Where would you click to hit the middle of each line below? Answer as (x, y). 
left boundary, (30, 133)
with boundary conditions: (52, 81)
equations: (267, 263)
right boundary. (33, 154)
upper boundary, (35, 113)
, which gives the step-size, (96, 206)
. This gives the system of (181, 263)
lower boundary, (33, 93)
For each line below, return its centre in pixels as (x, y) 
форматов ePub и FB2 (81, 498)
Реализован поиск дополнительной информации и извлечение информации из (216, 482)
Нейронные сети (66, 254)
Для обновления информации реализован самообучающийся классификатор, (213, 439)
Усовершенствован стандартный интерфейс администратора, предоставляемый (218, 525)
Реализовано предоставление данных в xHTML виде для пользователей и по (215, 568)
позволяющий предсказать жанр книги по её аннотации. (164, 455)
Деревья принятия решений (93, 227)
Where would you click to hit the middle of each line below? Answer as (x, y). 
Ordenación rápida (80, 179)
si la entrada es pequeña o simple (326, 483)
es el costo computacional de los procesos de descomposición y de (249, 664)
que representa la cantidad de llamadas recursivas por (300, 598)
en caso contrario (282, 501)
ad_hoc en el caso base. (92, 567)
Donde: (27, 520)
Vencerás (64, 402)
...
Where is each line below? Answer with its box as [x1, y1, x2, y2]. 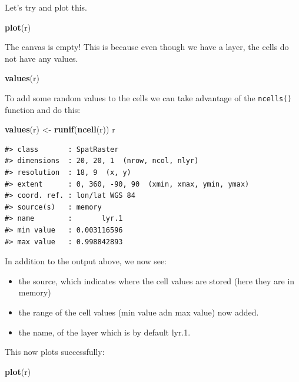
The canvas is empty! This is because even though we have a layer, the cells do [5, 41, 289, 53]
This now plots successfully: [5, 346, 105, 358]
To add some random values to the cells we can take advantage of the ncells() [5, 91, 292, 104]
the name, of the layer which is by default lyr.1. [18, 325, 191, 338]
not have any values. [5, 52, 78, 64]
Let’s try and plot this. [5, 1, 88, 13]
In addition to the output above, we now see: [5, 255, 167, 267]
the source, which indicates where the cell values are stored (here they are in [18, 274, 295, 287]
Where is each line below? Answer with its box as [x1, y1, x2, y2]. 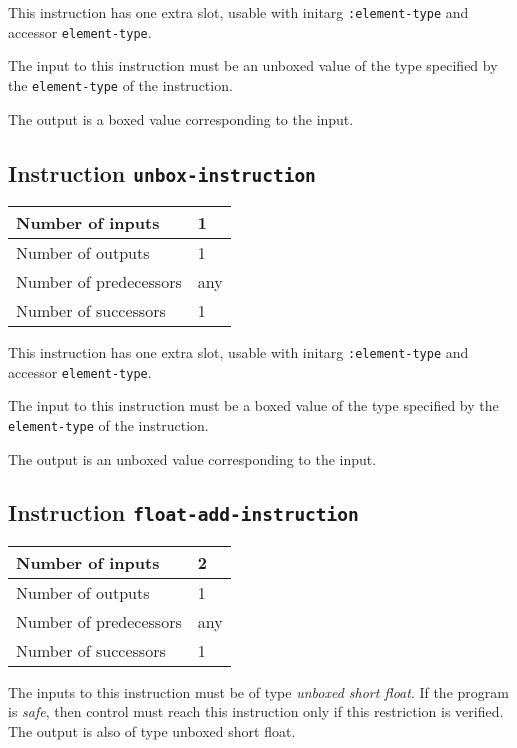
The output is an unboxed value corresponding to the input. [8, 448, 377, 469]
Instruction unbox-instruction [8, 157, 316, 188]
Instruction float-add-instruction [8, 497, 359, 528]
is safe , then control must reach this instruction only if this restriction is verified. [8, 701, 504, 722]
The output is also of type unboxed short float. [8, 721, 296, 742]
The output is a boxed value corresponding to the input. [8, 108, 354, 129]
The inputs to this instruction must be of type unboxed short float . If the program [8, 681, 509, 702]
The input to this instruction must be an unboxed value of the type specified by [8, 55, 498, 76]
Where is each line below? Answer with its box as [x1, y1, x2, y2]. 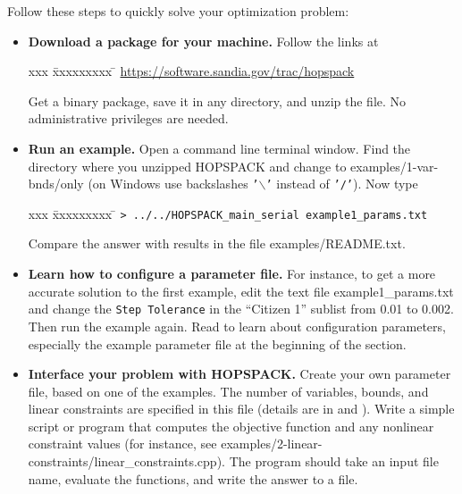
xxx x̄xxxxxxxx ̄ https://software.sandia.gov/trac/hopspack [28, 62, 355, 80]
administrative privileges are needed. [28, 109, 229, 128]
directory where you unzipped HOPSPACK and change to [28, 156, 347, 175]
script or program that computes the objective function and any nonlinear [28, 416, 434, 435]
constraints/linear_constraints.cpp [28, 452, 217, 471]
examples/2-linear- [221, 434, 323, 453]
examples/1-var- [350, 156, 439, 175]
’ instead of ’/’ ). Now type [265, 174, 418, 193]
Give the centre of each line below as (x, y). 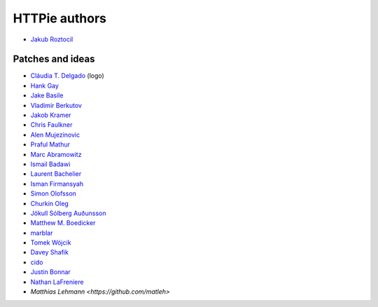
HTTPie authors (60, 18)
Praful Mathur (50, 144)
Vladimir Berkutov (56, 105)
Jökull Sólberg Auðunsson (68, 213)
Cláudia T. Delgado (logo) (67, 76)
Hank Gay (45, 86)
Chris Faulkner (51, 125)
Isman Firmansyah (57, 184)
==
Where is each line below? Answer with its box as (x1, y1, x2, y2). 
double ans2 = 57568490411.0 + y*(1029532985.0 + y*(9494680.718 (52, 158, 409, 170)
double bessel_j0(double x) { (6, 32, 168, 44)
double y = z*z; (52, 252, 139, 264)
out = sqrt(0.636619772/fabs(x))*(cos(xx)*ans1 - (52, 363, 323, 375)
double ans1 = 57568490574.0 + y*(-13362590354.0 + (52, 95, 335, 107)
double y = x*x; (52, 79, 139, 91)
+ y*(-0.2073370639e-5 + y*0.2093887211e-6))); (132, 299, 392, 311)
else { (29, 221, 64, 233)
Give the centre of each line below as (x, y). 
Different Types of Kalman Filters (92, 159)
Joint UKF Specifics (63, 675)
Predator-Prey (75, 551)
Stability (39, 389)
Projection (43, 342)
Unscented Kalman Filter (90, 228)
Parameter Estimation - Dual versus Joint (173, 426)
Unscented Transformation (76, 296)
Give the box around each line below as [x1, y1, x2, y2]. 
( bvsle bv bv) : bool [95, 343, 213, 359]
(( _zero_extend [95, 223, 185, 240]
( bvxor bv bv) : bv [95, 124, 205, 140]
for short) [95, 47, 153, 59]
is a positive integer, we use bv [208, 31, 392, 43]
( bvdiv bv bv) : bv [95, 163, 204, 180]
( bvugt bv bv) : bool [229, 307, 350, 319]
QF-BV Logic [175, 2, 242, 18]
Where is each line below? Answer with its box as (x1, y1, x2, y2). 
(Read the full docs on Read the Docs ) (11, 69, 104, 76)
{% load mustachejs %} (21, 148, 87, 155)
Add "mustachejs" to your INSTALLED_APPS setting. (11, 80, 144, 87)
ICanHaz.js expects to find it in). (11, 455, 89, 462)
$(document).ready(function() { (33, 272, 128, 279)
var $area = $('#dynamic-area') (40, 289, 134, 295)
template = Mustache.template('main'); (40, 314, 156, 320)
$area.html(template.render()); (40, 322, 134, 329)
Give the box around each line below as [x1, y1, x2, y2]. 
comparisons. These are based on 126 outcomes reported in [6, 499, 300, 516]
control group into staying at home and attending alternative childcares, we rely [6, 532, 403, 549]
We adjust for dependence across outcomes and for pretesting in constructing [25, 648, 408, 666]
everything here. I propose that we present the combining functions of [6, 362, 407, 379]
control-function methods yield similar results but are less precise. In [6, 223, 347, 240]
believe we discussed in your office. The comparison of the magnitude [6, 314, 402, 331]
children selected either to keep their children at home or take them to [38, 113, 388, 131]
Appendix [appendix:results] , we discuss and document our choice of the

Problem details -
Only the number is wanted: how many lines in the entries above include the word "layer"?

Answer to the exercise -
2